To address low accuracy, poor interpretability, and difficulty in modeling nonlinear relationships in wind power forecasting, this paper proposes a physics-guided and data-driven hybrid semi-parametric model. A parametric base model is constructed based on the physical wind speed–power relationship, while a nonparametric residual module—implemented via XGBoost or LightGBM—captures unmodeled influences. We introduce, for the first time, a synergistic architecture integrating a physics-based submodel with a SHAP-explained residual module, further enhanced by conformal quantile regression (CQR) for rigorous uncertainty quantification. Evaluated on real-world measurements from a four-turbine wind farm, the model reduces average prediction error by 37% compared to a pure physics-based baseline. It thus significantly improves support for fault early warning and operational optimization, achieving high accuracy, strong interpretability, and reliable uncertainty estimation.
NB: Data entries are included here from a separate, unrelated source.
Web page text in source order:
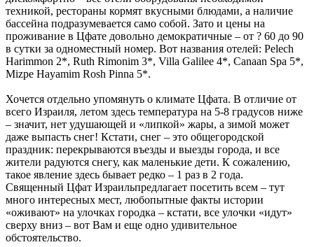
техникой, рестораны кормят вкусными блюдами, а наличие
бассейна подразумевается само собой. Зато и цены на
проживание в Цфате довольно демократичные – от ? 60 до 90
в сутки за одноместный номер. Вот названия отелей: Pelech
Harimmon 2*, Ruth Rimonim 3*, Villa Galilee 4*, Canaan Spa 5*,
Mizpe Hayamim Rosh Pinna 5*.
Хочется отдельно упомянуть о климате Цфата. В отличие от
всего Израиля, летом здесь температура на 5-8 градусов ниже
– значит, нет удушающей и «липкой» жары, а зимой может
даже выпасть снег! Кстати, снег – это общегородской
праздник: перекрываются въезды и выезды города, и все
жители радуются снегу, как маленькие дети. К сожалению,
такое явление здесь бывает редко – 1 раз в 2 года.
Священный Цфат Израильпредлагает посетить всем – тут
много интересных мест, любопытные факты истории
«оживают» на улочках городка – кстати, все улочки «идут»
сверху вниз – вот Вам и еще одно удивительное
обстоятельство.

The rapid growth of the wind energy sector underscores the urgent need to optimize turbine operations and ensure effective maintenance through early fault detection systems. While traditional empirical and physics-based models offer approximate predictions of power generation based on wind speed, they often fail to capture the complex, non-linear relationships between other input variables and the resulting power output. Data-driven machine learning methods present a promising avenue for improving wind turbine modeling by leveraging large datasets, enhancing prediction accuracy but often at the cost of interpretability. In this study, we propose a hybrid semi-parametric model that combines the strengths of both approaches, applied to a dataset from a wind farm with four turbines. The model integrates a physics-inspired submodel, providing a reasonable approximation of power generation, with a non-parametric submodel that predicts the residuals. This non-parametric submodel is trained on a broader range of variables to account for phenomena not captured by the physics-based component. The hybrid model achieves a 37% improvement in prediction accuracy over the physics-based model. To enhance interpretability, SHAP values are used to analyze the influence of input features on the residual submodel's output. Additionally, prediction uncertainties are quantified using a conformalized quantile regression method. The combination of these techniques, alongside the physics grounding of the parametric submodel, provides a flexible, accurate, and reliable framework. Ultimately, this study opens the door for evaluating the impact of unmodeled variables on wind turbine power generation, offering a basis for potential optimization.